> **What is required**:
The entries below contain a stretch that opens with the line containing "Give the centre" and closes with the line containing "Signature. (31, 41)"; set down that stretch exactly, both ends included, and nothing else.

> **Dataset content**:
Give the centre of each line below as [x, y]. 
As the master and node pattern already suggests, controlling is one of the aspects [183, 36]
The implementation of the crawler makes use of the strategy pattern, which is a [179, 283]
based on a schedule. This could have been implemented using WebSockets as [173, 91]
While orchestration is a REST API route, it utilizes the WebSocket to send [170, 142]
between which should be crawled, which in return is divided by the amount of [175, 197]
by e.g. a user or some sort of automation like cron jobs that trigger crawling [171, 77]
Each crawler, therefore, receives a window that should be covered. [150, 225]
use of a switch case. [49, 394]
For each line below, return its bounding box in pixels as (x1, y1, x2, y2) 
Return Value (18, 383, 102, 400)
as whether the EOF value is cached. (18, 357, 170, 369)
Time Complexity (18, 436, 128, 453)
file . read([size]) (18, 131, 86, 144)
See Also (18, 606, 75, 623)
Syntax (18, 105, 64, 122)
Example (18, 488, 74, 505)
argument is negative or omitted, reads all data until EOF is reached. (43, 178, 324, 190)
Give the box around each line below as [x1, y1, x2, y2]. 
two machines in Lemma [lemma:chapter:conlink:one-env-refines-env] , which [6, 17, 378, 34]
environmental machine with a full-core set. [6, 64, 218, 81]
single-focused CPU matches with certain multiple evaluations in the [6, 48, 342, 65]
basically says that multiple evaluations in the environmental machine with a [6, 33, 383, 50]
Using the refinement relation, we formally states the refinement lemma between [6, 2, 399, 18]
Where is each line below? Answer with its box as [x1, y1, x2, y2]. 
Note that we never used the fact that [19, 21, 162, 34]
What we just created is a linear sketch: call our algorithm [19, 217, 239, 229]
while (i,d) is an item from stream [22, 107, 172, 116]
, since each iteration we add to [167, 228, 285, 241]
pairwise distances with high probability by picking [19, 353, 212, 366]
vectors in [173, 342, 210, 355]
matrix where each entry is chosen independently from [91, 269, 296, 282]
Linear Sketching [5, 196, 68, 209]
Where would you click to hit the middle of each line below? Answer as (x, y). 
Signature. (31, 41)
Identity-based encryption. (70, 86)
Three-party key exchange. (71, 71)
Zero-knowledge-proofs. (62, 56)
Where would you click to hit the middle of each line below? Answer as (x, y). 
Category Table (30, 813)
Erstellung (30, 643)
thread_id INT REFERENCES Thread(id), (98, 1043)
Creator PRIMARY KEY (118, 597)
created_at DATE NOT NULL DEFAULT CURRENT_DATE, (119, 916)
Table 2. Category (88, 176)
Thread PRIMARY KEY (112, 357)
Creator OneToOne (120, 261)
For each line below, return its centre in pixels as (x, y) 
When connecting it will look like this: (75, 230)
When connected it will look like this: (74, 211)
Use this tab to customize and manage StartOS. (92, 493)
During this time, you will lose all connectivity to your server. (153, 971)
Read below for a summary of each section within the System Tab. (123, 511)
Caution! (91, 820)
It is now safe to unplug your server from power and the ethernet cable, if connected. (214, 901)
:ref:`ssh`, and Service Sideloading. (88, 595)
==
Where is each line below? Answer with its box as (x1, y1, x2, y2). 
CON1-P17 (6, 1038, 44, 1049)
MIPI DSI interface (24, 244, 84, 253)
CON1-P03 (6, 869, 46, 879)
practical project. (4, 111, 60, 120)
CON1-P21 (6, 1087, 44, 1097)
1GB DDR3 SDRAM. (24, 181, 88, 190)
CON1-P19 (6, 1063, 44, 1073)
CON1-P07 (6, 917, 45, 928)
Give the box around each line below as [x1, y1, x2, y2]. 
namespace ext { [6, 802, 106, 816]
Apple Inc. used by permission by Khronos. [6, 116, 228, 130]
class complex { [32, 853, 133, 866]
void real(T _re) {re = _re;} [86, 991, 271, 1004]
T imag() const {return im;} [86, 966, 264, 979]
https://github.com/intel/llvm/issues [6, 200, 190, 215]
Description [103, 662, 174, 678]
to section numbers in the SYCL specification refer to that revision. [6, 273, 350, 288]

> **Output of the task**:
Give the centre of each line below as [x, y]. 
As the master and node pattern already suggests, controlling is one of the aspects [183, 36]
The implementation of the crawler makes use of the strategy pattern, which is a [179, 283]
based on a schedule. This could have been implemented using WebSockets as [173, 91]
While orchestration is a REST API route, it utilizes the WebSocket to send [170, 142]
between which should be crawled, which in return is divided by the amount of [175, 197]
by e.g. a user or some sort of automation like cron jobs that trigger crawling [171, 77]
Each crawler, therefore, receives a window that should be covered. [150, 225]
use of a switch case. [49, 394]
For each line below, return its bounding box in pixels as (x1, y1, x2, y2) 
Return Value (18, 383, 102, 400)
as whether the EOF value is cached. (18, 357, 170, 369)
Time Complexity (18, 436, 128, 453)
file . read([size]) (18, 131, 86, 144)
See Also (18, 606, 75, 623)
Syntax (18, 105, 64, 122)
Example (18, 488, 74, 505)
argument is negative or omitted, reads all data until EOF is reached. (43, 178, 324, 190)
Give the box around each line below as [x1, y1, x2, y2]. 
two machines in Lemma [lemma:chapter:conlink:one-env-refines-env] , which [6, 17, 378, 34]
environmental machine with a full-core set. [6, 64, 218, 81]
single-focused CPU matches with certain multiple evaluations in the [6, 48, 342, 65]
basically says that multiple evaluations in the environmental machine with a [6, 33, 383, 50]
Using the refinement relation, we formally states the refinement lemma between [6, 2, 399, 18]
Where is each line below? Answer with its box as [x1, y1, x2, y2]. 
Note that we never used the fact that [19, 21, 162, 34]
What we just created is a linear sketch: call our algorithm [19, 217, 239, 229]
while (i,d) is an item from stream [22, 107, 172, 116]
, since each iteration we add to [167, 228, 285, 241]
pairwise distances with high probability by picking [19, 353, 212, 366]
vectors in [173, 342, 210, 355]
matrix where each entry is chosen independently from [91, 269, 296, 282]
Linear Sketching [5, 196, 68, 209]
Where would you click to hit the middle of each line below? Answer as (x, y). 
Signature. (31, 41)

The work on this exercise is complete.